In real life, Kinski was often equally electrifying. According to Peter Geyer, head of
Kinski Productions, which manages the actor’s legacy, his name came to stand for
“leadership in extravagantly non-conformist thought,” a polite way of describing a man
whose hell-raising scandalized even his most free-thinking peers. How do you go about
creating a fragrance to capture the character of such a complicated man?

Geyer took on that challenge to mark the 20th anniversary of Kinski’s death.
He wasn’t interested in simply merchandising the actor’s name. Nor did he want any
gimmicky association with the idea of “smelling like KIaus Kinski”. Instead, he wanted a
luxury product that would convey a rare, precious, arcane personality.
So he sought out Berlin-based perfumer Geza Schoen, who has earned a worldwide
reputation for precisely those qualities with the Escentric Molecules range of
fragrances. Kinski Productions has licensed the team behind Escentric
– Schoen, Jeff Lounds, Me Company – to shepherd KINSKI the fragrance into being.

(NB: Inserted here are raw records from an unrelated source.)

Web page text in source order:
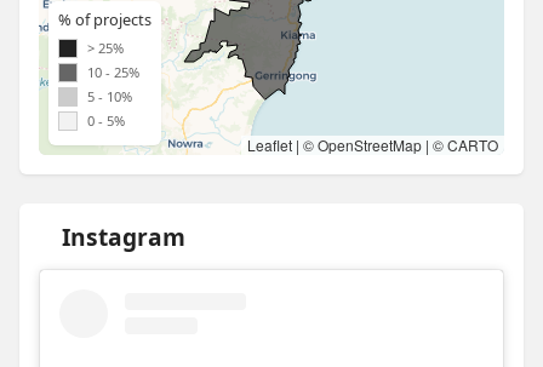
Leaflet | ©OpenStreetMap | ©CARTO
% of projects
> 25%
10 - 25%
5 - 10%
0 - 5%
Instagram
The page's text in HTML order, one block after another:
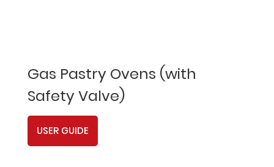
Gas Pastry Ovens (with
Safety Valve)
USER GUIDE
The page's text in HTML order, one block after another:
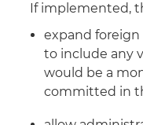
If implemented,
expand
to include any
would be a
committed in
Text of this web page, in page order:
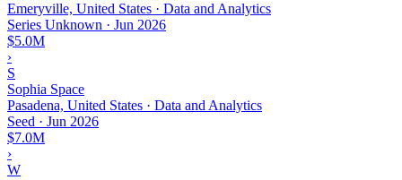
Emeryville, United States · Data and Analytics
Series Unknown · Jun 2026
$5.0M
›
S
Sophia Space
Pasadena, United States · Data and Analytics
Seed · Jun 2026
$7.0M
›
W
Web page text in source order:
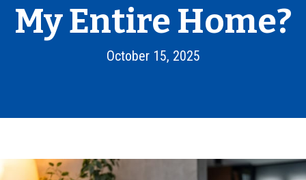
My Entire Home?
October 15, 2025
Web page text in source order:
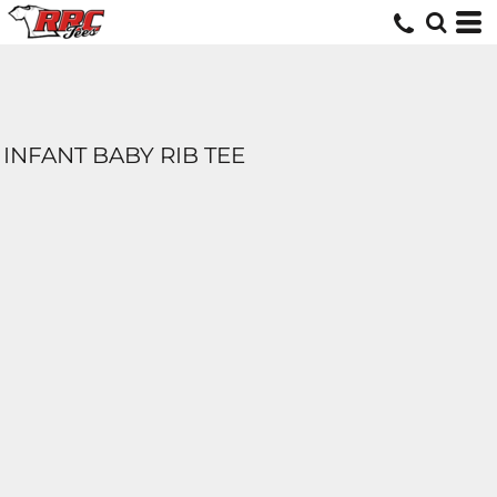
INFANT BABY RIB TEE
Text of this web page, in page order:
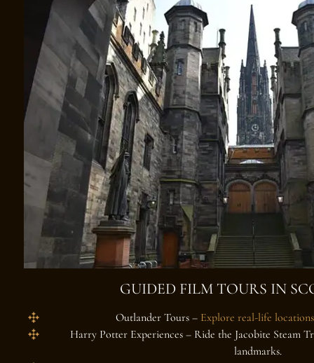
GUIDED FILM TOURS IN
Outlander Tours – Explore real-life locations
Harry Potter Experiences – Ride the Jacobite Steam
landmarks.
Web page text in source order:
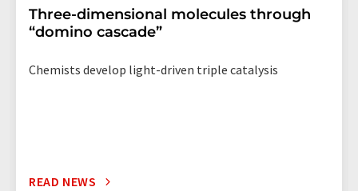
Three-dimensional molecules through
“domino cascade”
Chemists develop light-driven triple catalysis
READ NEWS
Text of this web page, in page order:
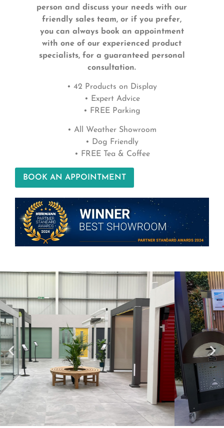
person and discuss your needs with our
friendly sales team, or if you prefer,
you can always book an appointment
with one of our experienced product
specialists, for a guaranteed personal
consultation.
• 42 Products on Display
• Expert Advice
• FREE Parking
• All Weather Showroom
• Dog Friendly
• FREE Tea & Coffee
BOOK AN APPOINTMENT
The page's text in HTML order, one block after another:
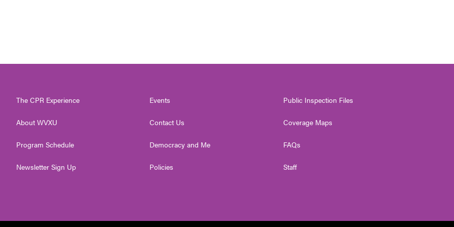
The CPR Experience
About WVXU
Program Schedule
Newsletter Sign Up
Events
Contact Us
Democracy and Me
Policies
Public Inspection Files
Coverage Maps
FAQs
Staff
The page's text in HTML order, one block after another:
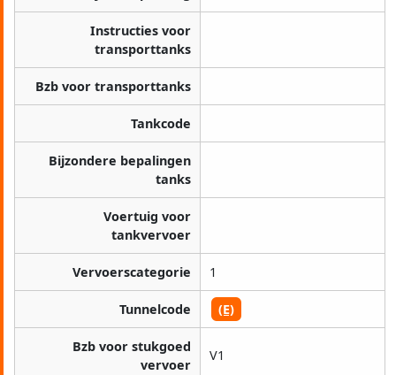
Instructies voor
transporttanks
Bzb voor transporttanks
Tankcode
Bijzondere bepalingen
tanks
Voertuig voor
tankvervoer
Vervoerscategorie 1
Tunnelcode (E)
Bzb voor stukgoed
vervoer
V1
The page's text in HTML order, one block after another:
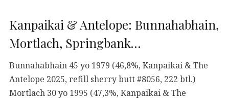
Kanpaikai & Antelope: Bunnahabhain,
Mortlach, Springbank…
Bunnahabhain 45 yo 1979 (46,8%, Kanpaikai & The
Antelope 2025, refill sherry butt #8056, 222 btl.)
Mortlach 30 yo 1995 (47,3%, Kanpaikai & The
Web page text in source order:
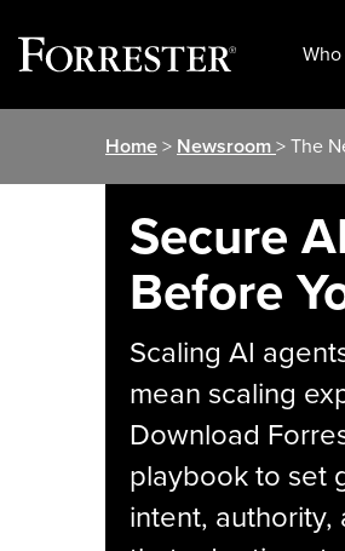
Home> Newsroom> The
Secure
Before
Scaling AI
mean scaling
Download
playbook to set
intent, authority,
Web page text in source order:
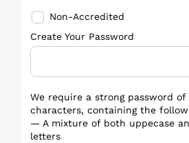
Non-Accredited
Create Your Password
We require a strong password
characters, containing the
— A mixture of both uppecase
letters
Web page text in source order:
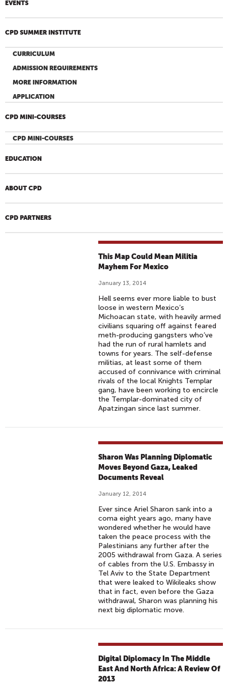
EVENTS
CPD SUMMER INSTITUTE
CURRICULUM
ADMISSION REQUIREMENTS
MORE INFORMATION
APPLICATION
CPD MINI-COURSES
CPD MINI-COURSES
EDUCATION
ABOUT CPD
CPD PARTNERS
This Map Could Mean Militia
Mayhem For Mexico
January 13, 2014
Hell seems ever more liable to bust
loose in western Mexico’s
Michoacan state, with heavily armed
civilians squaring off against feared
meth-producing gangsters who’ve
had the run of rural hamlets and
towns for years. The self-defense
militias, at least some of them
accused of connivance with criminal
rivals of the local Knights Templar
gang, have been working to encircle
the Templar-dominated city of
Apatzingan since last summer.
Sharon Was Planning Diplomatic
Moves Beyond Gaza, Leaked
Documents Reveal
January 12, 2014
Ever since Ariel Sharon sank into a
coma eight years ago, many have
wondered whether he would have
taken the peace process with the
Palestinians any further after the
2005 withdrawal from Gaza. A series
of cables from the U.S. Embassy in
Tel Aviv to the State Department
that were leaked to Wikileaks show
that in fact, even before the Gaza
withdrawal, Sharon was planning his
next big diplomatic move.
Digital Diplomacy In The Middle
East And North Africa: A Review Of
2013
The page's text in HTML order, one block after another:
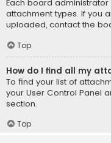
Each board
attachment types. If you
uploaded, contact the
Top
How do I find all my
To find your list of
your User Control Panel
section.
Top
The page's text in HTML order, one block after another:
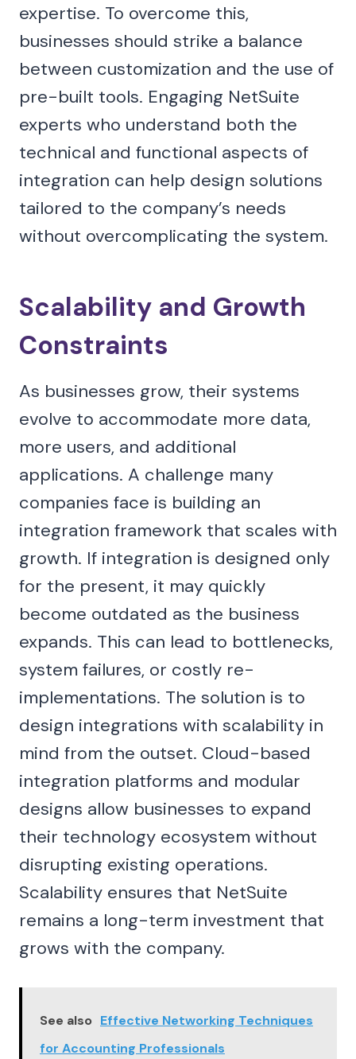
expertise. To overcome this,
businesses should strike a balance
between customization and the use of
pre-built tools. Engaging NetSuite
experts who understand both the
technical and functional aspects of
integration can help design solutions
tailored to the company’s needs
without overcomplicating the system.
Scalability and Growth
Constraints
As businesses grow, their systems
evolve to accommodate more data,
more users, and additional
applications. A challenge many
companies face is building an
integration framework that scales with
growth. If integration is designed only
for the present, it may quickly
become outdated as the business
expands. This can lead to bottlenecks,
system failures, or costly re-
implementations. The solution is to
design integrations with scalability in
mind from the outset. Cloud-based
integration platforms and modular
designs allow businesses to expand
their technology ecosystem without
disrupting existing operations.
Scalability ensures that NetSuite
remains a long-term investment that
grows with the company.
See also Effective Networking Techniques
for Accounting Professionals
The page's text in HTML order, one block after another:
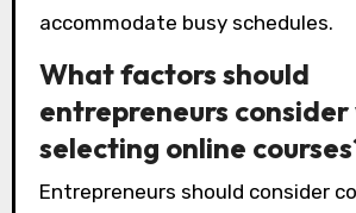
accommodate busy schedules.
What factors should
entrepreneurs consider
selecting online
Entrepreneurs should consider
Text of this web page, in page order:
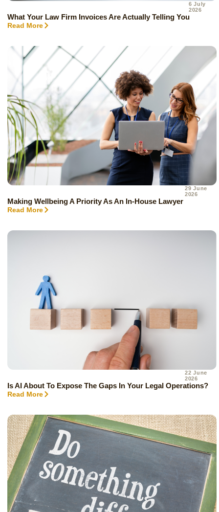
6 July
2026
What Your Law Firm Invoices Are Actually Telling You
Read More
29 June
2026
Making Wellbeing A Priority As An In-House Lawyer
Read More
22 June
2026
Is AI About To Expose The Gaps In Your Legal Operations?
Read More
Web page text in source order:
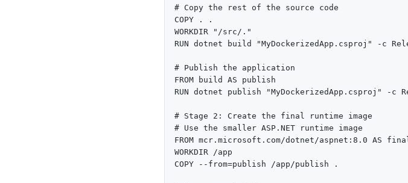
# Copy the rest of the source code
COPY . .
WORKDIR "/src/."
RUN dotnet build "MyDockerizedApp.csproj" -c
# Publish the application
FROM build AS publish
RUN dotnet publish "MyDockerizedApp.csproj" -c
# Stage 2: Create the final runtime image
# Use the smaller ASP.NET runtime image
FROM mcr.microsoft.com/dotnet/aspnet:8.0 AS
WORKDIR /app
COPY --from=publish /app/publish .
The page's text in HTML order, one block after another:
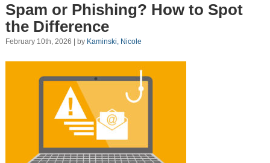
Spam or Phishing? How to Spot
the Difference
February 10th, 2026 | by Kaminski, Nicole
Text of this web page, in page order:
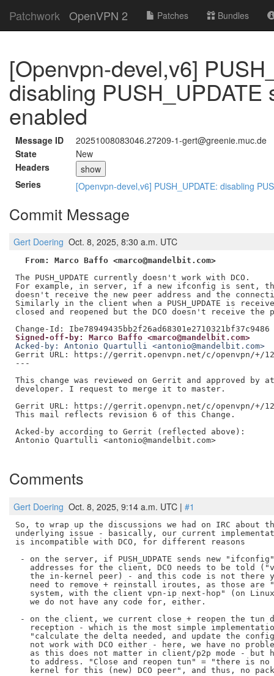
Patchwork OpenVPN 2 Patches Bundles
[Openvpn-devel,v6]
disabling
enabled
Message ID
20251008083046.27209-1-gert@greenie.muc.de
State
New
Headers
show
Series
[Openvpn-devel,v6] PUSH_UPDATE: disabling
Commit Message
Gert Doering Oct. 8, 2025, 8:30 a.m. UTC
From: Marco Baffo <marco@mandelbit.com>
The PUSH_UPDATE currently doesn't work with DCO.
For example, in server, if a new ifconfig is sent, the
doesn't receive the new peer address and the
Similarly in the client when a PUSH_UPDATE is
closed and reopened but the DCO doesn't receive the
Signed-off-by: Marco Baffo <marco@mandelbit.com>
Acked-by: Antonio Quartulli <antonio@mandelbit.com>
Gerrit URL: https://gerrit.openvpn.net/c/openvpn/+/
---
This change was reviewed on Gerrit and approved by
developer. I request to merge it to master.
Gerrit URL: https://gerrit.openvpn.net/c/openvpn/+/
This mail reflects revision 6 of this Change.
Acked-by according to Gerrit (reflected above):
Antonio Quartulli <antonio@mandelbit.com>
Comments
Gert Doering Oct. 8, 2025, 9:14 a.m. UTC | #1
So, to wrap up the discussions we had on IRC about
underlying issue - basically, our current
is incompatible with DCO, for different reasons
- on the server, if PUSH_UDPATE sends new
addresses for the client, DCO needs to be told
the in-kernel peer) - and this code is not there
need to remove + reinstall iroutes, as those are
system, with the client vpn-ip next-hop" (on
   we do not have any code for, either.
- on the client, we current close + reopen the tun
reception - which is the most simple
"calculate the delta needed, and update the
not work with DCO either - here, we have no
as this does not matter in client/p2p mode - but
to address. "Close and reopen tun" = "there is no
kernel for this (new) DCO peer", and thus, no
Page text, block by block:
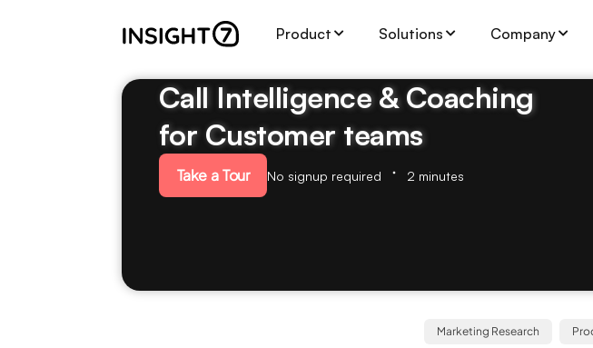
Product Solutions Company
Call Intelligence & Coaching
for Customer teams
Take a Tour No signup required 2 minutes
Marketing Research
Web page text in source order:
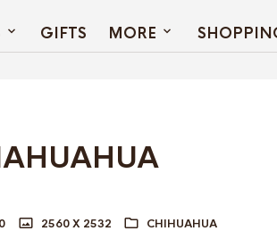
GIFTS MORE
2560 X 2532
CHIHUAHUA
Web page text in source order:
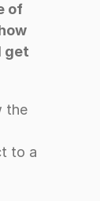
of
get
the
to a
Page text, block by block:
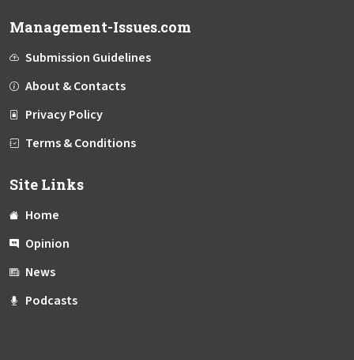
Management-Issues.com
Submission Guidelines
About & Contacts
Privacy Policy
Terms & Conditions
Site Links
Home
Opinion
News
Podcasts
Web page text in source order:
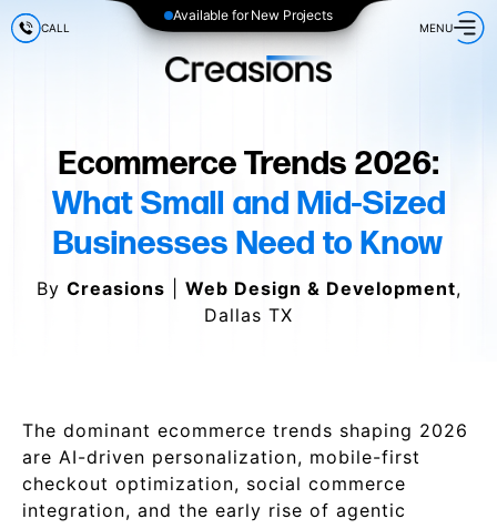
Available for New Projects
CALL MENU
Ecommerce Trends 2026:
What Small and Mid-Sized
Businesses Need to Know
By Creasions Web Design & Development,
Dallas TX
The dominant ecommerce trends shaping 2026
are AI-driven personalization, mobile-first
checkout optimization, social commerce
integration, and the early rise of agentic
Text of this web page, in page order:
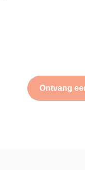
Ontvang
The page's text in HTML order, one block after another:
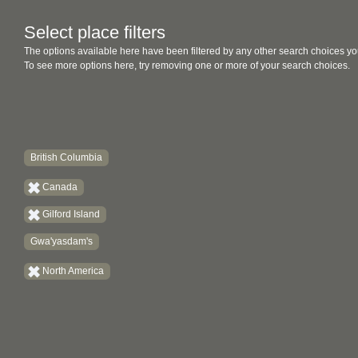
Select place filters
The options available here have been filtered by any other search choices
To see more options here, try removing one or more of your search choices.
British Columbia
Canada
Gilford Island
Gwa'yasdam's
North America
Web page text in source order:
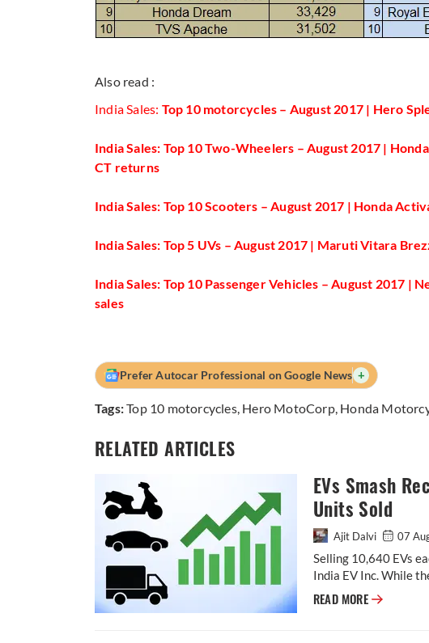
Also read :
India Sales: Top 10 motorcycles – August 2017 | Hero
India Sales: Top 10 Two-Wheelers – August 2017 |
CT returns
India Sales: Top 10 Scooters – August 2017 | Honda
India Sales: Top 5 UVs – August 2017 | Maruti Vitara
India Sales: Top 10 Passenger Vehicles – August 2017
sales
Prefer Autocar Professional on Google News +
Tags:Top 10 motorcycles, Hero MotoCorp, Honda
RELATED ARTICLES
EVs Smash
Units Sold
Ajit Dalvi 07
Selling 10,640 EVs
India EV Inc. While
READ MORE EVs
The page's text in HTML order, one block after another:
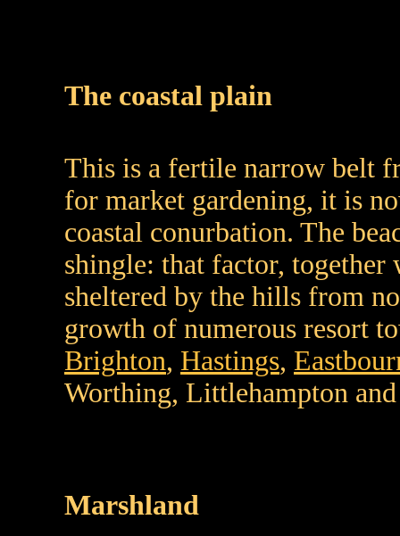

KINSKI is an ingenious olfactory homage to a man whose complex personality
enthralled and appalled a generation. It is a richly decadent, textured scent with heady
top notes including cassis, juniper and castoreum; a heart with oceanic notes inspired
by Kinski’s love of the sea; and a base of animalic and woody notes that reflect his
own almost feral sensuality. “The ingredients list for KINSKI comes into its own when
you look at his lifestyle,” says Schoen. “It was excessive, exuberant, debauched. So I
instantly thought of something animalic, dirty…yet with me, there is always something
clean too. It perfectly fits with this ambivalent thing that Kinski had. It’s an old cliche
that there is a fine line between genius and madness. In Kinski’s case,
it was a knife edge, and he danced along it his whole life. He was part international
sophisticate, part idiot savant. And that kind of tension means that
KINSKI is a perfect fit with our odd portfolio of fine conceptual fragrances.”
 


The “portfolio” Schoen is referring to is the six members of the Escentric family,
plus A Beautiful Mind, the new series he is working on with Lounds and Me Company.
With each of those products, their appearance has been an integral part of their appeal
because of Me Company’s haunting design work. KINSKI is no exception. “Kinski was
partly famous for his manic eyes, the staring eyes of the true outsider,” says Me Co.’s
Paul White. “I found a black-and-white image of Kinski as a young man,
possibly a passport photo from the late 40s, but with that same mesmerizing gaze.
But for me to be able to use this image, I had to find a way to bridge an old photograph
and a contemporary fragrance.” In a masterful marriage of shadowy film noir mood and
contemporary experimental method, White cropped the original image to the eyes,
distorted it with a custom-built virtual 3-D screen, and glazed it with gold.
The result is an expressionistic rendering of the actor’s face, splintered and filtered
through the decadent 70s, the decade when Kinski’s life and art combined to create
the cult-ish magic that still grips audiences today.

Geyer is thrilled with KINSKI the fragrance, and he is convinced Kinski the man would
have been too. “He would have loved to be used as a luxury brand,” says Geyer.
“Plus, he was addicted to the idea of using perfumes long before the male perfume
market went mainstream in the late 80s. He probably changed his perfume at least as
often as he changed his luxury cars.” For the record, there were three years
at the end of the Sixties when Kinski bought 16 cars: three Maserati, seven Ferraris
and six Rolls Royces. That’s a whole lot of perfume. But maybe if he’d encountered
Schoen’s creation in his honour, his restless soul might have been temporarily stilled
and seduced by a different kind of self-indulgence. That is certainly the invitation that

Geza Schoen is offering the rest of us.